Second, Russia’s concept of soft power is different from those in the West. Soft power in the US and the EU is mainly produced by a pluralistic civil society, culture and the ‘way of life’ in general. This is not to say that Western governments do not seek to channel soft power through various means, but that is (a small) part of a much wider set of factors that determine the attractiveness of respective countries, from successful brands to media icons or high living standards. Conversely, in Russia the Kremlin is the main soft power actor, reinforcing the impression that Russia’s soft power is largely Soviet-style propaganda in support of Moscow’s foreign policy goals.

Lastly, due to its neo-imperialistic and polarising rhetoric and by targeting ‘compatriots’, Russia’s soft power policies do not seem to have been very effective in promoting Russia’s image amongst non-Russians. In fact, Russia’s soft power policies are likely to deepen political cleavages within neighbouring societies, mobilising people who are already pro-Russian but generating the opposite effect on those who are not. For example, despite anti-EU state propaganda on official television, positive public perceptions of the EU in Belarus – perhaps the closest political neighbour to Moscow – have increased from 40 per cent in 2008 to 55 per cent in 2013, according to a University of Kent survey commissioned by the Office for Democratic Belarus. In other neighbours, such as Ukraine or Moldova, public opinion remains deeply divided between supporters of integration with Russia or with the EU – but this is not only because of Russian soft power efforts.

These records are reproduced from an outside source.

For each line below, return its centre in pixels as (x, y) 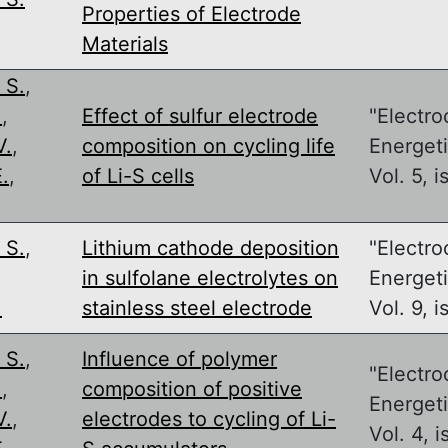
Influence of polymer (179, 358)
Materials (125, 43)
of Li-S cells (138, 175)
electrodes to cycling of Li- (209, 418)
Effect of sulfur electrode (200, 115)
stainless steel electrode (197, 307)
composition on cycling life (208, 145)
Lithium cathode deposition (210, 247)
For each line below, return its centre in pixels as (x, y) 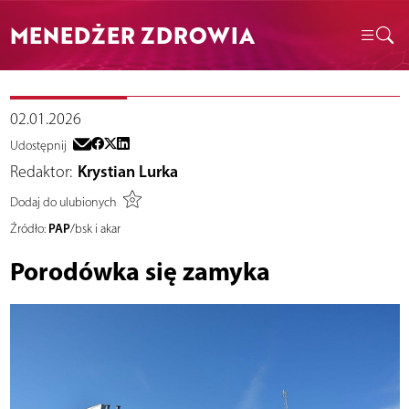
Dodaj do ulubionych (63, 202)
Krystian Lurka (128, 172)
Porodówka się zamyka (140, 271)
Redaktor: (41, 172)
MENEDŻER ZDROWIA (132, 35)
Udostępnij (38, 146)
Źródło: (27, 229)
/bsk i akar (95, 229)
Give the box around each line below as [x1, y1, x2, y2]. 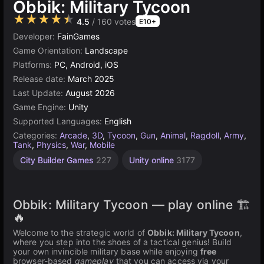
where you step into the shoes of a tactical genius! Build [13, 237, 232, 247]
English [104, 116, 131, 126]
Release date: [13, 74, 68, 84]
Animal [160, 130, 186, 140]
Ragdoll [190, 130, 219, 140]
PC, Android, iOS [54, 60, 118, 70]
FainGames [57, 31, 100, 41]
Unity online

It is not easy to assess the impact of Russia’s soft power in its neighbourhood, partly due to the profound differences that characterise the post-Soviet countries. But the vision of an alternative geopolitical pole plays on anti-Western sentiments and nostalgia for the Soviet past found in many neighbouring societies. Plus, Russia’s deep economic and social ties with neighbours (including significant minorities) and powerful media outlets, are other elements that might help the Kremlin achieve its short- term foreign policy objectives. However, Russia’s willingness to use hard power to impose its objectives, and lack of positive vision to attract non-Russian populations in neighbouring countries, mean that its soft power is unlikely to endure in the long-term.